What to work on ::
Give the number of lines in the data below where the word "students" appears, and nothing besides.

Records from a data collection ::
════════════════

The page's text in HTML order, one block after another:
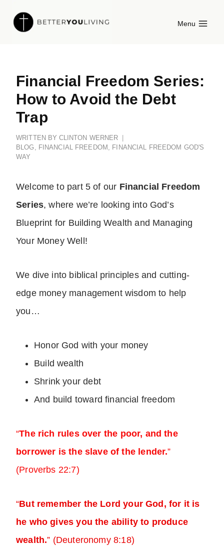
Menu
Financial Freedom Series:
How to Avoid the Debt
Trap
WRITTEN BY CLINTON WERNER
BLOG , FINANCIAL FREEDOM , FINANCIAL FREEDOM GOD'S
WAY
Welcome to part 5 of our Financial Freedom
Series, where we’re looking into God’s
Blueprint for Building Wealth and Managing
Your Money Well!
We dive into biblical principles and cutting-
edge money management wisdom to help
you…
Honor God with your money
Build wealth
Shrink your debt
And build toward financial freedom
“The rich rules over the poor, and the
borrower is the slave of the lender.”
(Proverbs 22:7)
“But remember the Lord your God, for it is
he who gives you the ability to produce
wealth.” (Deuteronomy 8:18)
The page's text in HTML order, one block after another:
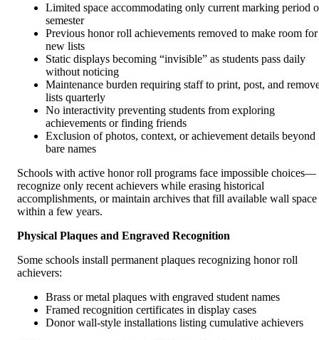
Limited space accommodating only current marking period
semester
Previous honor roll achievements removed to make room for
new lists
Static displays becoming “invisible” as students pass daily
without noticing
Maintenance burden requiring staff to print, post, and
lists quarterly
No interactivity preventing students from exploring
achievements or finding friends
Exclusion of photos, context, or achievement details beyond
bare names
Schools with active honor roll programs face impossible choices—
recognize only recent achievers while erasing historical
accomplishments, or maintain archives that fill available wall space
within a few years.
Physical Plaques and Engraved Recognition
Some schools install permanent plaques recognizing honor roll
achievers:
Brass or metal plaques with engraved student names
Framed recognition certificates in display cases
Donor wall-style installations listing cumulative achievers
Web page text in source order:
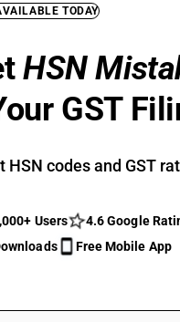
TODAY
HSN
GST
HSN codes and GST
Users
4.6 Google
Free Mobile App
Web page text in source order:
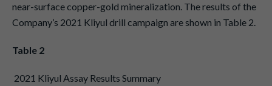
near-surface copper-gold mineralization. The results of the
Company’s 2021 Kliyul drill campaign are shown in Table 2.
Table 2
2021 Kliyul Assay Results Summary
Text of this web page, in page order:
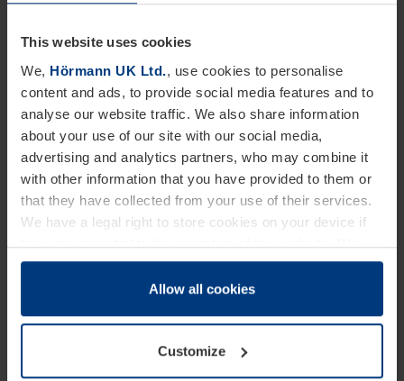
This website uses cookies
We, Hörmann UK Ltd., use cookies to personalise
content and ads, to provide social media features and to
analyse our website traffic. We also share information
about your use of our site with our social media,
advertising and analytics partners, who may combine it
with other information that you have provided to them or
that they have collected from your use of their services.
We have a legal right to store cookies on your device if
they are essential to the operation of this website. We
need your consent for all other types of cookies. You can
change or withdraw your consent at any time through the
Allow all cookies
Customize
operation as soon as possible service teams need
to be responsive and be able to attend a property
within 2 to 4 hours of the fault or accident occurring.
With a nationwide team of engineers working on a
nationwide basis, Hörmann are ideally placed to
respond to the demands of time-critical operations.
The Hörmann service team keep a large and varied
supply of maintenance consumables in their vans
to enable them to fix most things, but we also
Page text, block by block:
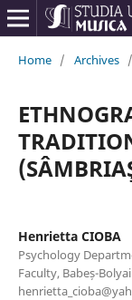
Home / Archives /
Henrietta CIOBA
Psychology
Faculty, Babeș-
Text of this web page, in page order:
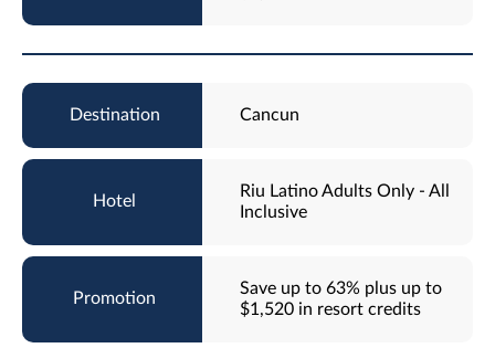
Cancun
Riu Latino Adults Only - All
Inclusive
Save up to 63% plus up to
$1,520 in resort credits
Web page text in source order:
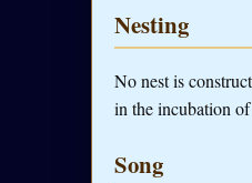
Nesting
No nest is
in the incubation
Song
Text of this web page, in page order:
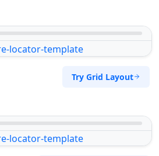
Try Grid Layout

════════════════

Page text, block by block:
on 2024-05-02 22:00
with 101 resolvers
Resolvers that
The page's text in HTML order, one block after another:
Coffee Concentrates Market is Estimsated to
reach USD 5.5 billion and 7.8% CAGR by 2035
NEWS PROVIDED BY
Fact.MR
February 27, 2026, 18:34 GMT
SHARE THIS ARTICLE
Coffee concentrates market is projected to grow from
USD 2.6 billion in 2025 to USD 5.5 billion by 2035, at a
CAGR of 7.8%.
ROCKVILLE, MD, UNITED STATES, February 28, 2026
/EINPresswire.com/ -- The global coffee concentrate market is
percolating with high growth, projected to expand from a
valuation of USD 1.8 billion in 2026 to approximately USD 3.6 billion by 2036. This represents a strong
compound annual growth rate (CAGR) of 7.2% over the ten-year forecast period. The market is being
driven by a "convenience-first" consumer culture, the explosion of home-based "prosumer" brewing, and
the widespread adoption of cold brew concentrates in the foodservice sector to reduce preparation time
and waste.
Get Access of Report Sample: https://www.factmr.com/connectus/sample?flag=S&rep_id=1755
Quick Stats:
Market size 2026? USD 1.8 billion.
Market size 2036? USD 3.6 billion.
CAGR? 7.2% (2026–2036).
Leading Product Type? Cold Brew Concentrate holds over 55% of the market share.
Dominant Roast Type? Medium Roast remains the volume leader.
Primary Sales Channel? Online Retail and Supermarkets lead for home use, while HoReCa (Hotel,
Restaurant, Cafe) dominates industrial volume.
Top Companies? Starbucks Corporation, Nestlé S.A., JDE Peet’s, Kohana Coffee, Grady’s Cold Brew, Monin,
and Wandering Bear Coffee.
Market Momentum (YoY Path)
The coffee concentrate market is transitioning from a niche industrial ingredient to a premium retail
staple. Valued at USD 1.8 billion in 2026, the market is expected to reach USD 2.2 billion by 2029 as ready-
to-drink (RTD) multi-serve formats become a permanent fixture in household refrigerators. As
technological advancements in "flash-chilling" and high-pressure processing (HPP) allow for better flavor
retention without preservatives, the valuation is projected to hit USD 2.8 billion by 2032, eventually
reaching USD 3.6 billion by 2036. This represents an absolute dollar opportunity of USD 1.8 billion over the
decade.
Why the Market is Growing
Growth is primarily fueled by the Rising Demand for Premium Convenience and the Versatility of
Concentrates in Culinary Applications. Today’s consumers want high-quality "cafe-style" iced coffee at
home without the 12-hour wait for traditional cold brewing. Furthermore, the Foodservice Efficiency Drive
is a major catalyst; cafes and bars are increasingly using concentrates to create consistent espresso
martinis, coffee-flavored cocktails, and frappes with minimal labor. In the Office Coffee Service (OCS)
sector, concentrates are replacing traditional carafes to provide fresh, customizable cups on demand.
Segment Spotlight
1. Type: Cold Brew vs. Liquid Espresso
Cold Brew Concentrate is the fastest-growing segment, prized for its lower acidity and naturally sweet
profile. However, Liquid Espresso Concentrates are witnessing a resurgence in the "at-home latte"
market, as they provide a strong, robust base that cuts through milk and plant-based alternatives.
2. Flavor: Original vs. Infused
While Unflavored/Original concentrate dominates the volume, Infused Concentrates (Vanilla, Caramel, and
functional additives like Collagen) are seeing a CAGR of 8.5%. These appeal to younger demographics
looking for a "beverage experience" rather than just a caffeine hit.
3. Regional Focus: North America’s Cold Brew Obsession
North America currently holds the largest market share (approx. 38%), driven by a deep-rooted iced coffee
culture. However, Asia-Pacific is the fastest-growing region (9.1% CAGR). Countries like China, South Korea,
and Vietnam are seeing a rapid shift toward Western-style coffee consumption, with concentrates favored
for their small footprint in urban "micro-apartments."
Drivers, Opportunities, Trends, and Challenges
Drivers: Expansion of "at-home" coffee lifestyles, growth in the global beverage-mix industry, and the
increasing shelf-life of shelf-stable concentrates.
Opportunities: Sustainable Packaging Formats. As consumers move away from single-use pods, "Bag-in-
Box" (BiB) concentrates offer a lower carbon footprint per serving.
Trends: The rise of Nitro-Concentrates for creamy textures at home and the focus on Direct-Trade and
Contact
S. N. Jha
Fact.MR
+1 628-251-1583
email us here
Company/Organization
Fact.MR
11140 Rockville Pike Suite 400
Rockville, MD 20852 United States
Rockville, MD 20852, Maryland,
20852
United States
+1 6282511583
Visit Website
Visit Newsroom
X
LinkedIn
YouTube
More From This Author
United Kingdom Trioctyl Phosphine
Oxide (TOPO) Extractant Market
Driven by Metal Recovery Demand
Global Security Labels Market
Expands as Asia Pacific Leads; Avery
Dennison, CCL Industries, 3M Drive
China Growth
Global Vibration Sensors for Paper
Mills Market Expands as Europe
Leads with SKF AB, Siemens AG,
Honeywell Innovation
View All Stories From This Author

════════════════

Solution ::
2